Oh, those evil Nazis. I mean, to the one, it’s hardly surprising. To the other, The Independent‘s tale of a very Reich Christmas is still fascinating.
Sixty-five years after Germans celebrated the last Christmas of the Third Reich, a new exhibition at Cologne’s National Socialism Documentation Centre offers, for the first time, an insight into the elaborate propaganda methods devised by the Nazis in their campaign to take the Christ out of Christmas.The exhibition contains selected items from a vast private collection of Nazi Christmas memorabilia, including swastika and Nazi SS tree decorations, Aryan department store catalogues featuring presents for boys – toy Nazi tanks, fighter planes and machine guns – and music for carols that have been stripped of their Christian content.

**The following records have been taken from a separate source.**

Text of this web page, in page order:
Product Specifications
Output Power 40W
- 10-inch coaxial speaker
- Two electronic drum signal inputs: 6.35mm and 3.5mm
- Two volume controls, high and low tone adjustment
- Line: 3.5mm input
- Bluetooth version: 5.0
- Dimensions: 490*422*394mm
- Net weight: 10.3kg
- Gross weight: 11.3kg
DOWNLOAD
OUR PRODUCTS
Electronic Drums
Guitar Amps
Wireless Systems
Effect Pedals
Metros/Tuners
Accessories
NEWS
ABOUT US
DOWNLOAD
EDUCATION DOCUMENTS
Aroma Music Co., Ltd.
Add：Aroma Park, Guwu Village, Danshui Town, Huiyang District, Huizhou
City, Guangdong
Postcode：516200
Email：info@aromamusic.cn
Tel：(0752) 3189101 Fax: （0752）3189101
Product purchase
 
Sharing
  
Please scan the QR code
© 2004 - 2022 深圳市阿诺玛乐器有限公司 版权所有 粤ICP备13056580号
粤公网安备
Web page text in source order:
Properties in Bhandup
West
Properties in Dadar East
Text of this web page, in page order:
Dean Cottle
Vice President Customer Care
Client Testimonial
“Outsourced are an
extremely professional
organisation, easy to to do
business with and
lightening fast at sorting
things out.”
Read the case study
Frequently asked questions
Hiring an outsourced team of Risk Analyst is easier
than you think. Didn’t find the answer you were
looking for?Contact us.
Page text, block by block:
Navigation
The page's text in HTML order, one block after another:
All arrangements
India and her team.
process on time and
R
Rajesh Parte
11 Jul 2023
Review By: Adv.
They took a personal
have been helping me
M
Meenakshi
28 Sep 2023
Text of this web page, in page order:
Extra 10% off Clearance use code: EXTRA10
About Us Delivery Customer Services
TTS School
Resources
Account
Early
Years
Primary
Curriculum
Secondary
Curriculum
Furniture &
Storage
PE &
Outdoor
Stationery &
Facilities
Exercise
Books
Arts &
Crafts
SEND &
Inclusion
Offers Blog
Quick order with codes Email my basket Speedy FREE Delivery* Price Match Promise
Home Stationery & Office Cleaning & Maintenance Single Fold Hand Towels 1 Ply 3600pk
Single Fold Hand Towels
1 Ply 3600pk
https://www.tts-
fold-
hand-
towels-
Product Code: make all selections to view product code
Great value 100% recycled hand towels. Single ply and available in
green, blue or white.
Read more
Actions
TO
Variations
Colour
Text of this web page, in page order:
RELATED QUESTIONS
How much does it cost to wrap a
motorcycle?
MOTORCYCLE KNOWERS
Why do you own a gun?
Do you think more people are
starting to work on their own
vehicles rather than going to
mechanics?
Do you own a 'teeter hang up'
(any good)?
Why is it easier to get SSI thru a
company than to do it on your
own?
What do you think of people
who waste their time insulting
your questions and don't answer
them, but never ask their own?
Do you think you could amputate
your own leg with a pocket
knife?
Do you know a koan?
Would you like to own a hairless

“The baby Jesus was Jewish. This was both a problem and a provocation for the Nazis,” explained Judith Breuer, who organised the exhibition using the items she and her mother collected at flea markets over 30 years. “The most popular Christian festival of the year did not fit in with their racist ideology. They had to react and they did so by trying to make it less Christian.”
The regime’s exploitation of Christmas began almost as soon as the Nazis took power in 1933. Party ideologists wrote scores of papers claiming that the festival’s Christian element was a manipulative attempt by the church to capitalise on what were really old Germanic traditions. Christmas Eve, they argued, had nothing to do with Christ but was the date of the winter solstice – the Nordic Yuletide that was “the holy night in which the sun was reborn”.
The swastika, they claimed, was an ancient symbol of the sun that represented the struggle of the Great German Reich. Father Christmas had nothing to do with the bearded figure in a red robe who looked like a bishop: the Nazis reinvented him as the Germanic Norse god Odin, who, according to legend, rode about the earth on a white horse to announce the coming of the winter solstice. Propaganda posters in the exhibition show the “Christmas or Solstice man” as a hippie-like individual on a white charger sporting a thick grey beard, slouch hat and a sack full of gifts.
But the star that traditionally crowns the Christmas tree presented an almost insurmountable problem. “Either it was the six-pointed star of David, which was Jewish, or it was the five-pointed star of the Bolshevik Soviet Union,” said Mrs Breuer. “And both of them were anathema to the regime.” So the Nazis replaced the star with swastikas, Germanic “sun wheels” and the Nordic “sig runes” used by the regime’s fanatical Waffen SS as their insignia.
And it even gets all cultural, what with Nazi mama’s boys— “Every boy will want to bake a sig rune”, advised a women’s magazine—rewritten Christmas carols, a brand new nativity, and all that. Why do I feel like Tim Burton should direct the cinematic interpretation?
It’s too easy to pick on the Nazis, though. Mama’s boys and all. And, of course, they’re not alone:
The hijacking of Christmas did not end with the Nazis. There were also attempts to de-Christianise the event in the former communist East Germany. Prominent communist authors tried to substitute the birth of Jesus with that of the Soviet dictator Josef Stalin, who just happened to have been born in a humble Russian hut on December 21. “It may seem peculiar now, but in some cases the transition was almost seamless,” Mrs Breuer said.
I do wonder what history will say about Christmas in America. It’s hardly comparable insofar as what we’ve done with it is neither so deliberate nor sinister, but still. Retail is at least as important as Jesus through the holiday season. Historically, it’s a curious transformation.